## ACTIVITY
From the entries below, copy every line holding the word "circuit".

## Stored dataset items
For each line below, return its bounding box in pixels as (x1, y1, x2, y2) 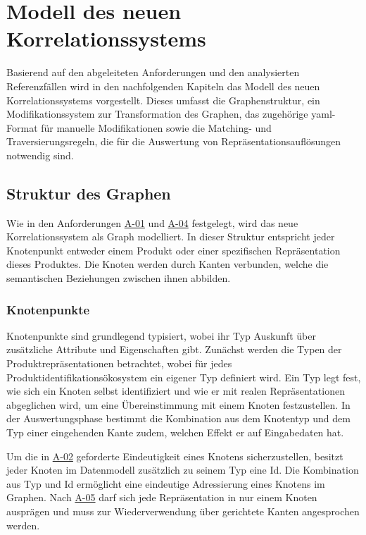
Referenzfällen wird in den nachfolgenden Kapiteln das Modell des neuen (6, 78, 320, 93)
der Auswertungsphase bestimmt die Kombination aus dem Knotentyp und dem (6, 411, 351, 426)
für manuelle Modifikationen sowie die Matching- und (41, 120, 272, 135)
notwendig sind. (6, 147, 74, 162)
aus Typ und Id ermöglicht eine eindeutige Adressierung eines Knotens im (6, 476, 325, 491)
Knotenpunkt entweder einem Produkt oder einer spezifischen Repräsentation (6, 242, 341, 257)
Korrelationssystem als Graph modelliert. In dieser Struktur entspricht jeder (6, 229, 335, 244)
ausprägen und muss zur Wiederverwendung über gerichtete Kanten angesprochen (6, 503, 360, 518)
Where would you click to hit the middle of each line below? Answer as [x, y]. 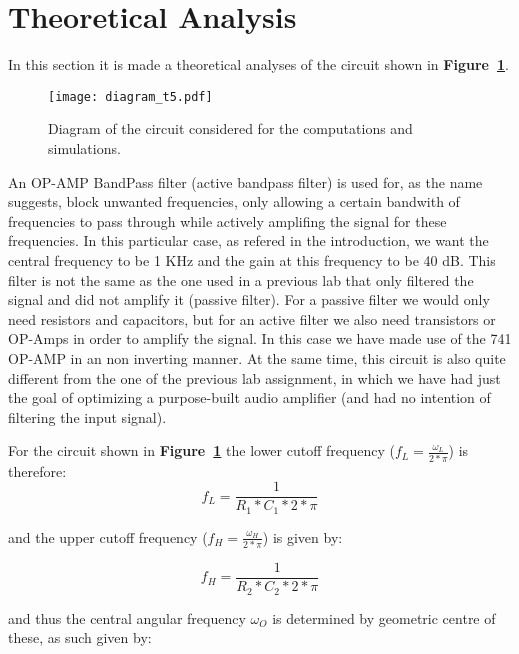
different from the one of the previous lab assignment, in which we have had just [254, 377]
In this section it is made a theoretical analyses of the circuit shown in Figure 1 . [258, 64]
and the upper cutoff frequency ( [108, 536]
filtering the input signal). [87, 416]
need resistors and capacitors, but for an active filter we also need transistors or [252, 318]
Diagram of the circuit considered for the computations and [230, 128]
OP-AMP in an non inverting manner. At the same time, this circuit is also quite [257, 357]
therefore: [37, 470]
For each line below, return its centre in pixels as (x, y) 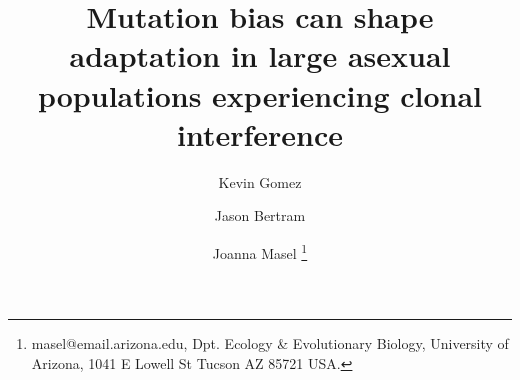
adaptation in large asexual (260, 55)
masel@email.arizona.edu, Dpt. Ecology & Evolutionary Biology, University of (270, 343)
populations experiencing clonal (260, 94)
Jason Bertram (260, 215)
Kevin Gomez (260, 181)
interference (260, 133)
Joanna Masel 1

## REPLY TO THE EXERCISE
In this section it is made a theoretical analyses of the circuit shown in Figure 1 . [258, 64]
Diagram of the circuit considered for the computations and [230, 128]
OP-AMP in an non inverting manner. At the same time, this circuit is also quite [257, 357]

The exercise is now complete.